Les paupières tremblantesLes pieds nus de Junas entrèrent bien vite en contact avec une pierre froide dénuée d'aspérités. On l'entrainait de force dans un dédale de marches immenses s'engouffrant dans les profondeurs nauséabondes de la cité. Son esprit dérivait encore et ses jambes se mouvaient irrégulièrement. Ses maîtres s'arrêtaient parfois pour le réveiller de violents à-coups, car il était tenu en laisse comme un chien, son collier de cuir relié par une chaîne.
Alors qu'il commençait à croire cet escalier dénué de fin, il trouva la dernière marche et tituba lamentablement pour s'acclimater à la régularité du sol. Les parages étaient sombres et incertains, mais il y devina une armée de statues le long de l'allée.

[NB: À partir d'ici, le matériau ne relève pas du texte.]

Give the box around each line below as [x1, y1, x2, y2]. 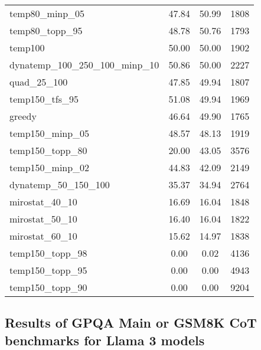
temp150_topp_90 [9, 280, 87, 294]
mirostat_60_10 [9, 229, 77, 243]
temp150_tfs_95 [9, 92, 79, 106]
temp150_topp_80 [9, 143, 87, 157]
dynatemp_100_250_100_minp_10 [9, 58, 159, 71]
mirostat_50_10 [9, 212, 77, 225]
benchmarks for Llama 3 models [5, 331, 205, 349]
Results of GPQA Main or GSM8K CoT [5, 313, 257, 332]
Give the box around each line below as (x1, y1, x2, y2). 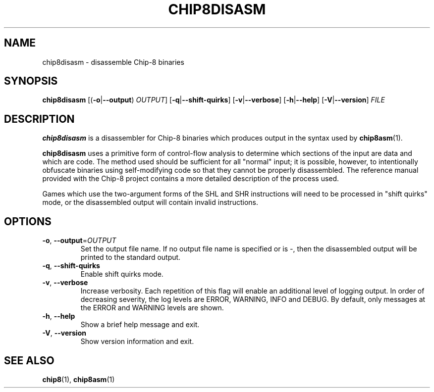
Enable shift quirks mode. (80, 270, 163, 279)
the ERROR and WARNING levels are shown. (80, 303, 224, 312)
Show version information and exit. (80, 337, 194, 346)
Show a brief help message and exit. (80, 320, 200, 329)
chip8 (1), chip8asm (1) (42, 375, 115, 384)
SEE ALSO (4, 354, 54, 367)
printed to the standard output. (80, 253, 181, 262)
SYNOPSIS (4, 75, 58, 88)
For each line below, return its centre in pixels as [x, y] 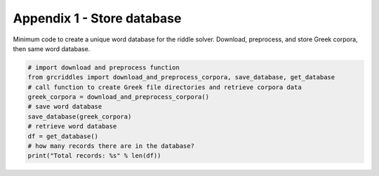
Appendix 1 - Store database [97, 18]
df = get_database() [63, 136]
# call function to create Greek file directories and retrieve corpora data [165, 87]
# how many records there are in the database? [111, 146]
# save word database [65, 107]
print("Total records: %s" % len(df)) [94, 156]
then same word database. [52, 48]
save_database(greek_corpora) [80, 116]

Coups de collier et jurons silencieux lui firent reprendre le pas. Un détail lui glaça le sang. Les regards des statues immobiles brillaient dans la nuit et paraissaient inconcevablement le suivre. Alors, il réalisa ! Cette crypte muette et abominable n'était pas habitée par quelques effigies guerrières, mais par une armée immobile et palpitante, un nombre incalculable de soldats postés de part et d'autre du chemin.
Cette épouvantable découverte éradiqua le moindre soupçon d'espoir qu'entretenait Junas, car s'évader d'un camp esclavagiste au tréfonds d'une forêt était possible, presque facile, mais fuir cette cité impie relevait à présent du fantasme.
Une immense façade d'arches et de colonnes attendait dans les ombres. Au-dessus d'un bas-relief cauchemardesque il devina une porte gigantesque. Le garde Shaakts se détourna alors à son adresse et ses lèvres se tordirent de cruauté.
« Les portes de Khonfas, beaucoup d'humains y sont entrés, jamais aucun n'y est sorti. »
Comme pour ponctuer sa tirade infernale, un son tonitruant fit gronder le sol. Un pan colossal s'ouvrit, laissant s'échapper de l’embrasure une lueur blanche et aveuglante.